◆ **Prompt**:
Line by line, copy out the entries exactly and leave the pictures behind.

================================

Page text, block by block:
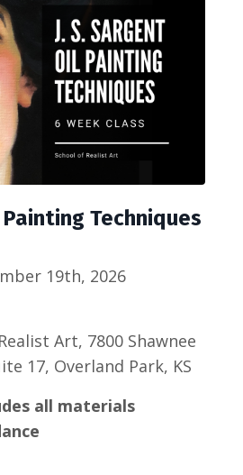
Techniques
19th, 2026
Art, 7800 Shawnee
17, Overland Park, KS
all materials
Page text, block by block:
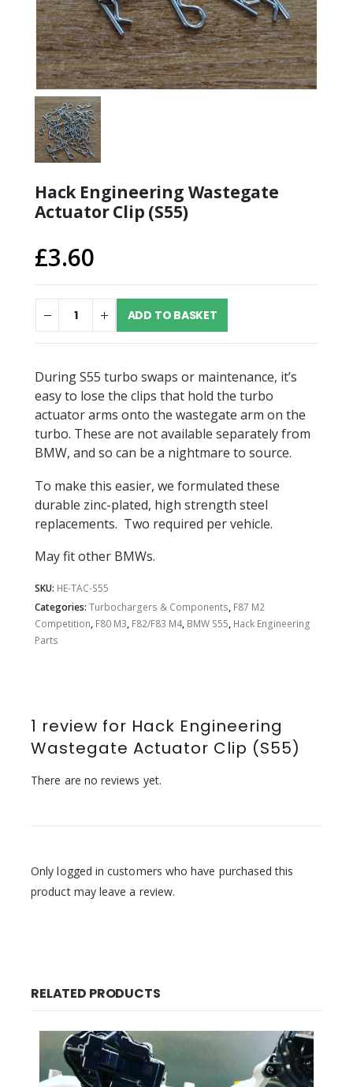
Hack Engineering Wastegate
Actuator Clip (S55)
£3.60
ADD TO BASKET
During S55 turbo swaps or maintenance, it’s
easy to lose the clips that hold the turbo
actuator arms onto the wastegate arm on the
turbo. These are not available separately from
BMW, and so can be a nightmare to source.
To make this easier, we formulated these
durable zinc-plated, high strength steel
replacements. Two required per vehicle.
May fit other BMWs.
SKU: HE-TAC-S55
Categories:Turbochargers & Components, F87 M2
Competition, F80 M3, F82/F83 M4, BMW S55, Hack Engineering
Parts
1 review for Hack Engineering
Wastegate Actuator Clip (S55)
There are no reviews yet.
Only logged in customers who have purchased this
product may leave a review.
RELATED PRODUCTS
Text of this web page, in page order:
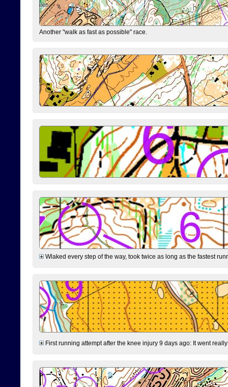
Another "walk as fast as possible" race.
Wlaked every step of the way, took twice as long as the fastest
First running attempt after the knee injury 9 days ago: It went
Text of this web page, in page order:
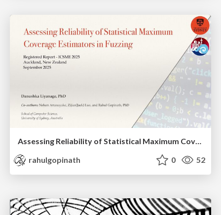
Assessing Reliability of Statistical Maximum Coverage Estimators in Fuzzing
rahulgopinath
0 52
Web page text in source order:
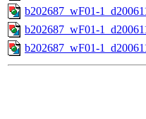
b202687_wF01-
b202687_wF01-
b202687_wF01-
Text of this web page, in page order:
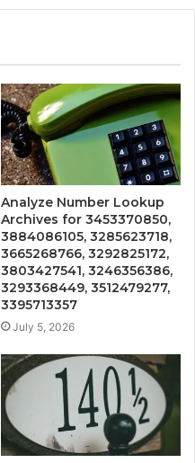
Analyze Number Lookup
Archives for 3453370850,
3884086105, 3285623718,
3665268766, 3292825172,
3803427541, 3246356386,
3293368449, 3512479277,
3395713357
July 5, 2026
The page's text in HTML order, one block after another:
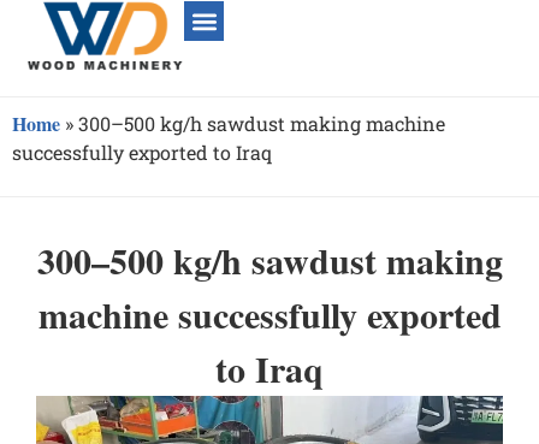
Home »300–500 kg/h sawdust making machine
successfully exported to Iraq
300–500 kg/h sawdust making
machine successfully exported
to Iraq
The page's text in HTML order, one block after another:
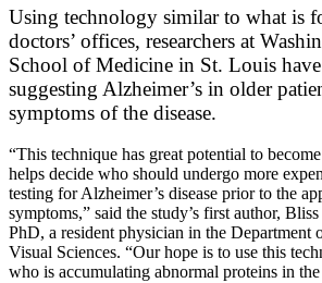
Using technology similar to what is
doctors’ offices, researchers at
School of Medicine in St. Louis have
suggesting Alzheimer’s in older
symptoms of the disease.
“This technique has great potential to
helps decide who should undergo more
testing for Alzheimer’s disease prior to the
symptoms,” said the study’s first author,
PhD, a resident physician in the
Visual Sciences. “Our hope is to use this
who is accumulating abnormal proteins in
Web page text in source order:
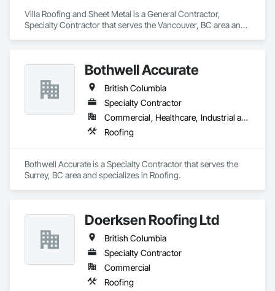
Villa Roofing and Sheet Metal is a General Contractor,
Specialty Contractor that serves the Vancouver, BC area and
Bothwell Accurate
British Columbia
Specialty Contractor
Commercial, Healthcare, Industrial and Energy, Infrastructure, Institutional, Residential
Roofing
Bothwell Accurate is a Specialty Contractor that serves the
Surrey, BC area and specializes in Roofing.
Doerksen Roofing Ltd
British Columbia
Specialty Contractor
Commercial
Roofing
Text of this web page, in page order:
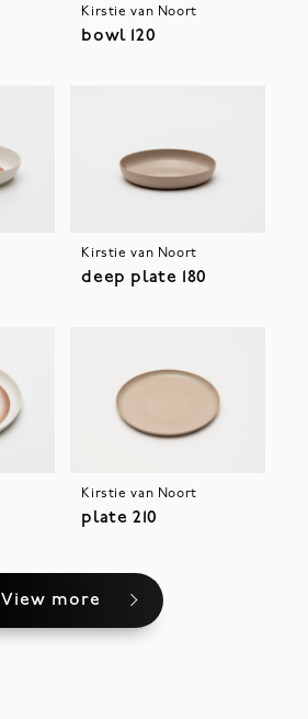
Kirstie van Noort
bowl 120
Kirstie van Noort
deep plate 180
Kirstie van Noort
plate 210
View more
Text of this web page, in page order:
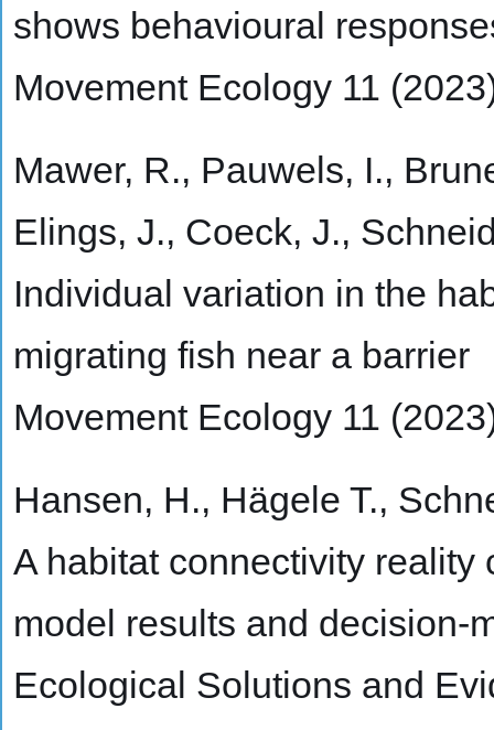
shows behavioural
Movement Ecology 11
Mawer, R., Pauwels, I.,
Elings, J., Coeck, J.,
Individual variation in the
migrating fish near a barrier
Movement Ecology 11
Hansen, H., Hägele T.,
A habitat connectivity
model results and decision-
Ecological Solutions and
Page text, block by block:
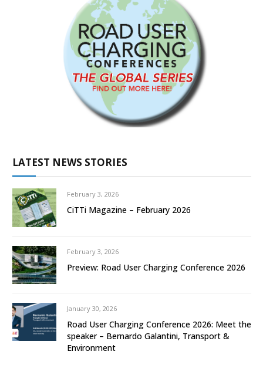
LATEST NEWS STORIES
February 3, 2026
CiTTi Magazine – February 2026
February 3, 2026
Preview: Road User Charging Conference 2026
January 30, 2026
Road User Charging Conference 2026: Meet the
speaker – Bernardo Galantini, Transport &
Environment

================================

◆ **Response area**:
Page text, block by block:
Techniques
19th, 2026
Art, 7800 Shawnee
17, Overland Park, KS
all materials
Page text, block by block:
Hack Engineering Wastegate
Actuator Clip (S55)
£3.60
ADD TO BASKET
During S55 turbo swaps or maintenance, it’s
easy to lose the clips that hold the turbo
actuator arms onto the wastegate arm on the
turbo. These are not available separately from
BMW, and so can be a nightmare to source.
To make this easier, we formulated these
durable zinc-plated, high strength steel
replacements. Two required per vehicle.
May fit other BMWs.
SKU: HE-TAC-S55
Categories:Turbochargers & Components, F87 M2
Competition, F80 M3, F82/F83 M4, BMW S55, Hack Engineering
Parts
1 review for Hack Engineering
Wastegate Actuator Clip (S55)
There are no reviews yet.
Only logged in customers who have purchased this
product may leave a review.
RELATED PRODUCTS
Text of this web page, in page order:
Another "walk as fast as possible" race.
Wlaked every step of the way, took twice as long as the fastest
First running attempt after the knee injury 9 days ago: It went
Text of this web page, in page order:
Assessing Reliability of Statistical Maximum Coverage Estimators in Fuzzing
rahulgopinath
0 52
Web page text in source order:
b202687_wF01-
b202687_wF01-
b202687_wF01-
Text of this web page, in page order:
Analyze Number Lookup
Archives for 3453370850,
3884086105, 3285623718,
3665268766, 3292825172,
3803427541, 3246356386,
3293368449, 3512479277,
3395713357
July 5, 2026
The page's text in HTML order, one block after another:
Home »300–500 kg/h sawdust making machine
successfully exported to Iraq
300–500 kg/h sawdust making
machine successfully exported
to Iraq
The page's text in HTML order, one block after another:
Using technology similar to what is
doctors’ offices, researchers at
School of Medicine in St. Louis have
suggesting Alzheimer’s in older
symptoms of the disease.
“This technique has great potential to
helps decide who should undergo more
testing for Alzheimer’s disease prior to the
symptoms,” said the study’s first author,
PhD, a resident physician in the
Visual Sciences. “Our hope is to use this
who is accumulating abnormal proteins in
Web page text in source order:
Villa Roofing and Sheet Metal is a General Contractor,
Specialty Contractor that serves the Vancouver, BC area and
Bothwell Accurate
British Columbia
Specialty Contractor
Commercial, Healthcare, Industrial and Energy, Infrastructure, Institutional, Residential
Roofing
Bothwell Accurate is a Specialty Contractor that serves the
Surrey, BC area and specializes in Roofing.
Doerksen Roofing Ltd
British Columbia
Specialty Contractor
Commercial
Roofing
Text of this web page, in page order:
Kirstie van Noort
bowl 120
Kirstie van Noort
deep plate 180
Kirstie van Noort
plate 210
View more
Text of this web page, in page order:
shows behavioural
Movement Ecology 11
Mawer, R., Pauwels, I.,
Elings, J., Coeck, J.,
Individual variation in the
migrating fish near a barrier
Movement Ecology 11
Hansen, H., Hägele T.,
A habitat connectivity
model results and decision-
Ecological Solutions and
Page text, block by block:
LATEST NEWS STORIES
February 3, 2026
CiTTi Magazine – February 2026
February 3, 2026
Preview: Road User Charging Conference 2026
January 30, 2026
Road User Charging Conference 2026: Meet the
speaker – Bernardo Galantini, Transport &
Environment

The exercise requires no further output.